В древнейшем РНК-мире между предшественниками вирусов и предшественниками клеток не было никакой разницы. И те и другие реплицировались за счет рибозимов — особых РНК, обладающих каталитическими свойствами (см. главу 9). Рубежом, который резко отделил вирусные формы жизни от клеточных, стало появление трансляции. Приобретя систему трансляции, всякий организм получал возможность синтезировать по собственным инструкциям какой угодно набор белков — сложных молекул, которые, как мы знаем, являются великолепными инструментами для всевозможных взаимодействий с окружающим миром (см. главу 3). Но и цена этого приобретения была достаточно высокой. Система трансляции требует бесперебойного снабжения энергией и к тому же замедляет размножение — просто потому, что она слишком громоздка. Неудивительно, что в тогдашнем живом сообществе тут же нашлись любители пользоваться преимуществами, которые дает система трансляции, но не платить за нее положенную цену. Единственным способом сделать это, конечно же, оказалась манипуляция теми соседями, у которых система трансляции была честно установлена. С этой задачей первые вирусы (которых с этого момента уже можно так называть) вполне справились. А их главным преимуществом стала скорость размножения, доведенная до максимума за счет отказа от всего, от чего только можно отказаться. Этой стратегии вирусы успешно следуют и по сей день[164].

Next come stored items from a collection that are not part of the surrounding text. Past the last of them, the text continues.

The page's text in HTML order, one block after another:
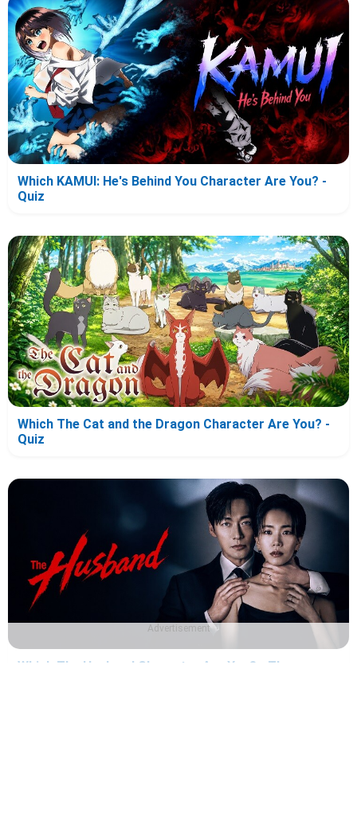
Which KAMUI: He's Behind You Character Are You? -
Quiz
Which The Cat and the Dragon Character Are You? -
Quiz
Which The Husband Character Are You? - The
Advertisement
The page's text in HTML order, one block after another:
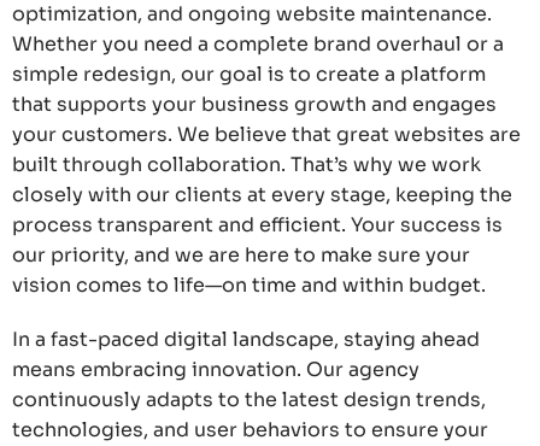
optimization, and ongoing website maintenance.
Whether you need a complete brand overhaul or a
simple redesign, our goal is to create a platform
that supports your business growth and engages
your customers. We believe that great websites are
built through collaboration. That’s why we work
closely with our clients at every stage, keeping the
process transparent and efficient. Your success is
our priority, and we are here to make sure your
vision comes to life—on time and within budget.
In a fast-paced digital landscape, staying ahead
means embracing innovation. Our agency
continuously adapts to the latest design trends,
technologies, and user behaviors to ensure your
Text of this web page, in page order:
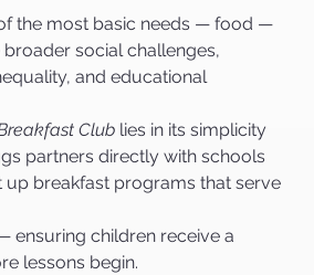
the most basic needs — food —
social challenges,
and educational
Club lies in its simplicity
partners directly with schools
up breakfast programs that serve
ensuring children receive a
lessons begin.
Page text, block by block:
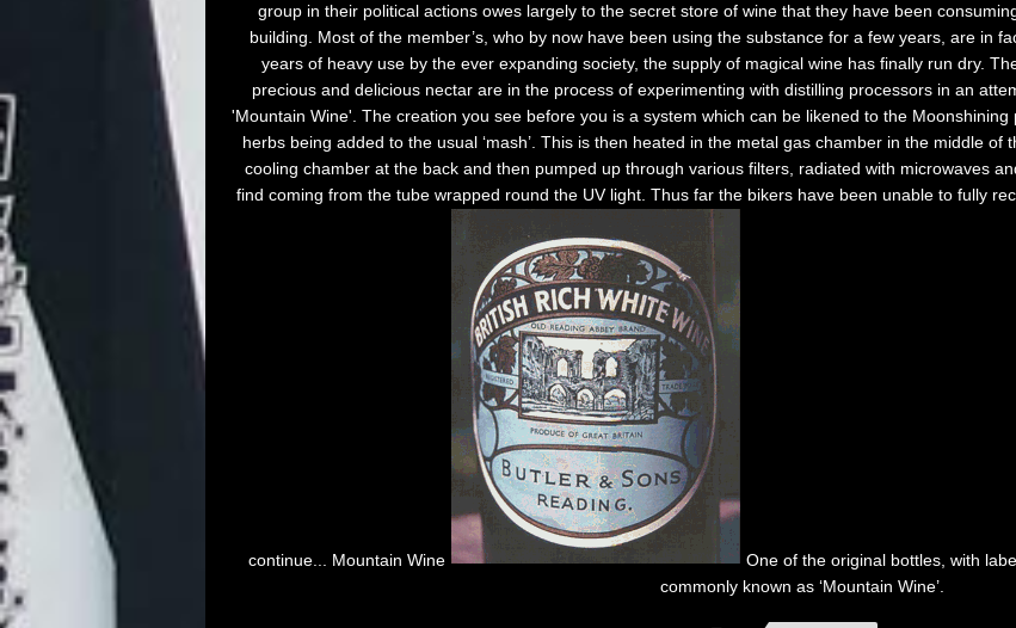
group in their political actions owes largely to the secret store of wine that they have been
building. Most of the member’s, who by now have been using the substance for a few years, are in
years of heavy use by the ever expanding society, the supply of magical wine has finally run dry.
precious and delicious nectar are in the process of experimenting with distilling processors in an
'Mountain Wine'. The creation you see before you is a system which can be likened to the
herbs being added to the usual ‘mash’. This is then heated in the metal gas chamber in the middle
cooling chamber at the back and then pumped up through various filters, radiated with microwaves
find coming from the tube wrapped round the UV light. Thus far the bikers have been unable to fully
continue... Mountain Wine
One of the original bottles, with
commonly known as ‘Mountain Wine’.
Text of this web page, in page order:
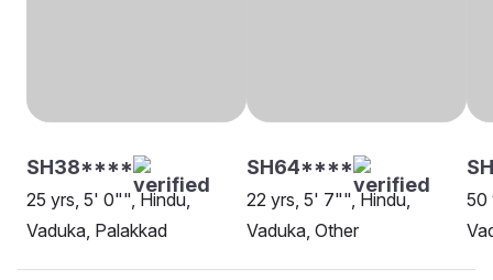
SH38****
25 yrs, 5' 0"", Hindu,
Vaduka, Palakkad
SH64****
22 yrs, 5' 7"", Hindu,
Vaduka, Other
50

Эволюционным новшеством, маркирующим вирусы “в хорошем смысле этого слова”, стало, как мы уже знаем, создание капсида — футляра, защищающего генетический материал от разрушения внешней средой. Именно поэтому вирусы и называют капсид-кодирующими организмами. Впрочем, иногда против такого названия возражают — надо признать, что не без некоторых оснований. Дело в том, что в природе есть множество еще более простых паразитических репликаторов, которые представляют собой “голые” РНК или ДНК без всяких капсидов, но при этом имеют примерно такой же жизненный цикл, как и у вирусов[165]. И мир этих репликаторов эволюционно связан с миром вирусов. В этом смысле выделение обладателей капсидов в особую категорию выглядит и вправду искусственным. Впрочем, с той или иной точки зрения искусственной выглядит любая система, стремящаяся разбить на четкие категории непрерывно меняющиеся природные объекты. От этого никуда не деться.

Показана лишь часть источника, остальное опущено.